Um velho bar, um velho sisudo, uma lição de vida

Por

José Ambrósio dos Santos*

Em 16.11.2020

Findava a tarde ontem quando eu caminhava pelo centro do Cabo de Santo Agostinho (PE). Muita gente ainda com muitas expectativas de vitória dos seus candidatos, muita gente já se contentando com a possibilidade de insucesso. De quatro em quatro anos é sempre assim, em dia de eleição: profusão de cores, discussões às vezes acaloradas entre eleitores, alegrias e tristezas ao final da contagem de votos. De repente fui tomado por uma saudosa lembrança ao chegar no Largo de Santo Amaro, na parte velha e alta da cidade, palco de grandes comícios em um passado não muito distante.

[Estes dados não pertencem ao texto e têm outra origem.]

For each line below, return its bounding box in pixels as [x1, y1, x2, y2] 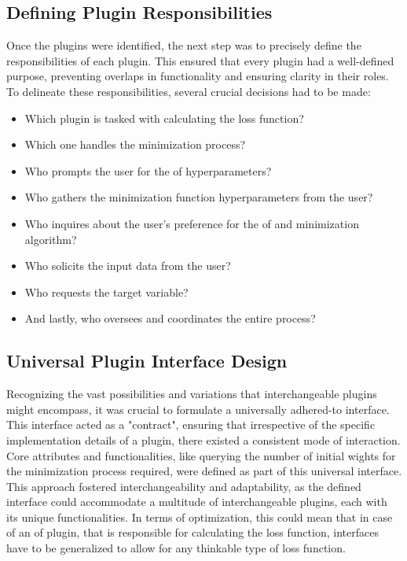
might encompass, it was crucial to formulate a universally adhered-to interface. [6, 400, 390, 417]
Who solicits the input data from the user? [24, 257, 231, 274]
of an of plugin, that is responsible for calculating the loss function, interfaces [6, 524, 379, 541]
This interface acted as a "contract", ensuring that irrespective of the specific [6, 416, 376, 433]
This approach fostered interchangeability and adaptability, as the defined [6, 478, 361, 494]
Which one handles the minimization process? [24, 136, 246, 153]
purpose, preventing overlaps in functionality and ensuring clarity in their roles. [6, 68, 389, 84]
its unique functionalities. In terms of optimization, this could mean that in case [6, 508, 393, 525]
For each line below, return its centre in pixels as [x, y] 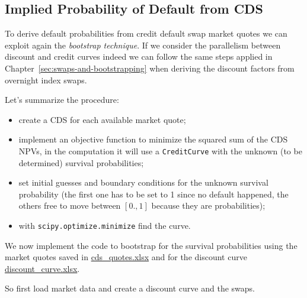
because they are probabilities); [208, 205]
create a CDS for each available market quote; [102, 119]
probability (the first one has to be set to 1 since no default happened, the [153, 194]
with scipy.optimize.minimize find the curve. [105, 225]
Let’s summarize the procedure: [62, 100]
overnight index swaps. [46, 80]
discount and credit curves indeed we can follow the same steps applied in [139, 56]
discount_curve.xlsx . [42, 268]
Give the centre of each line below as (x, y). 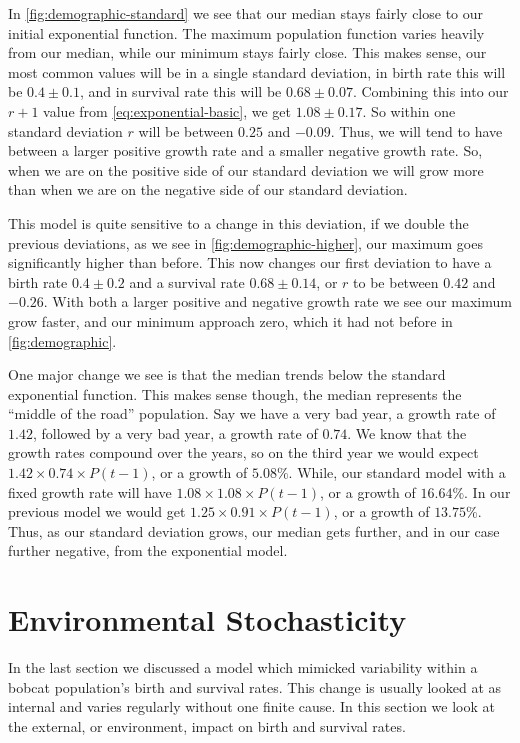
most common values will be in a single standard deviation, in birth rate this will (257, 71)
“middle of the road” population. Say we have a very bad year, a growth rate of (252, 413)
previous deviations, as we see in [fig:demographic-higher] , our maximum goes (245, 242)
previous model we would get (97, 511)
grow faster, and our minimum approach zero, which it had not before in (230, 320)
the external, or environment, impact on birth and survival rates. (207, 725)
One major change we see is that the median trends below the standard (227, 374)
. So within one (409, 110)
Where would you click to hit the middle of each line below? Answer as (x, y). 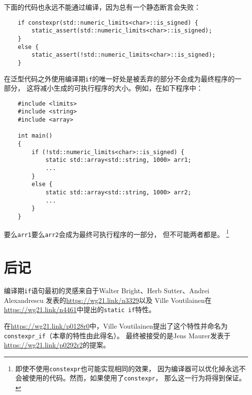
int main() (35, 136)
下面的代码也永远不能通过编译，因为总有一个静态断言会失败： (102, 7)
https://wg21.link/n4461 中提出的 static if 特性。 (80, 309)
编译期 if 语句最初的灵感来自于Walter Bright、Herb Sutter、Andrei (107, 291)
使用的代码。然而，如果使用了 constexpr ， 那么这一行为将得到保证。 (137, 378)
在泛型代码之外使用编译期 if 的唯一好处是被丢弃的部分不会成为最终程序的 (119, 78)
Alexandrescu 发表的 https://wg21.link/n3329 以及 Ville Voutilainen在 (108, 300)
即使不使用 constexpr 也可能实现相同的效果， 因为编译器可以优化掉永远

Em pleno Largo, na Rua Visconde de Porto Alegre, número 18, funcionava um bar simples, discreto, mas que era o reduto dos políticos. Em dias (noites) de comícios era para lá que se dirigiam candidatos e apoiadores. Juntavam-se a poetas, boêmios, seresteiros, operários, estudantes, professores, jornalistas, magistrados, médicos, advogados e tantos outros profissionais, habituais frequentadores. Muitos tinham cadeiras e horários certos. Alguns há certo tempo não mais podiam ser encontrados, pois, como se costuma dizer em mesa de bar, partiram para o andar de cima, frase dita sempre com gestos de respeito.

Nem mesmo a receptividade discreta e muitas vezes sisuda quebrava o encanto, até para clientes de primeira viagem. O que atraia tanta gente? A resposta está na simplicidade, sinceridade, serenidade, afetividade e na tolerância do seu antigo proprietário. Foi exercitando diariamente essas cinco qualidades que ele conquistou gerações de adeptos, no seu caso fregueses. Daqueles fregueses que quando viajam ficam marcando o dia da volta para dar uma chegadinha naquele lugar especial, um simples boteco à moda antiga que o pouco dinheiro que rendia não permitia apetrechá-lo com objetos que se costuma ver em bares e que de certa forma cativam muita gente.

Velha máquina registradora – Foto: Amauri Rocha

Nada disso. Aliás, longe disso. Um velho balcão, mesas e cadeiras somente vistas em velhos barracões de engenhos. Uma pia que estava sempre a exigir mais cuidados, panos de mão que muitos dispensavam. Nada que um rápido esfregar de mãos não resolvesse e logo se estava pronto para a cervejinha gelada ou a cachacinha esperta para avivar ainda mais a vontade de saborear a buchadinha, o guisadinho.

Comidas cujo preparo os clientes podiam acompanhar através da porta da cozinha sempre aberta, de modo que o aroma invadia o salão. Quem sabe mais uma esperteza para que ninguém saísse sem provar dos deliciosos pratos elaborados por dona Dá, sua dedicada esposa.

A famosa cozinha comandada por dona Dá – Foto: Amauri Rocha

Quem nunca se encontrou com Murilo Lages, Laércio Monteiro, Antonino Júnior, Ronildo Albertin, Gessé Santos, Wilson Nascimento Paes, Douglas Menezes, Elias Gomes, Natanael Júnior, Ferreirinha, Lúcio Monteiro, Cristiano Ferreira, Amauri Rocha, Eriberto (Beto) Paes, entre tantos outros, nas idas àquele bar? E quem nunca se envolveu nas acaloradas discussões políticas que em algumas ocasiões tiveram a participação de interlocutores como Jarbas Vasconcelos, Cristina Tavares , Marcus Cunha, Miguel Arraes, Eduardo Campos, Cid Sampaio, Marcos Freire, Luiz Inácio Lula da Silva, João Paulo e que invariavelmente contavam com a participação serena e sábia de um atento observador de quase três quartos de século da cena política do Cabo de Santo Agostinho e de Pernambuco?

Seu Toinho – Acervo da família

O nome do bar? Nem sei se tinha nome, mas todos o conheciam como o Bar de seu Toinho, ao lado da igreja de Santo Amaro. Seu Toinho partiu para o andar superior em maio de 2012. Certamente foi recebido por muitos que abraçou em seu bar comemorando, confortando, orientando e até puxando orelhas, sempre com o aconchego de quem aprendeu a viver modestamente, mas com sabedoria e muita dignidade.

Menos de dois anos após a sua partida o bar encerrou as atividades, mas não antes de uma saideira (derradeira) de antigos frequentadores. Foram eles que de fato fecharam as portas, transformando um momento triste em um ato festivo, de modo a terem sempre uma boa lembrança do Bar de seu Toinho.

 

Amauri Rocha e Eriberto (Beto) Paes na última saideira no Bar de Seu Toinho – Arquivo pessoal de Amauri Rocha

*José Ambrósio dos Santos é jornalista e membro da Academia Cabense de Letras.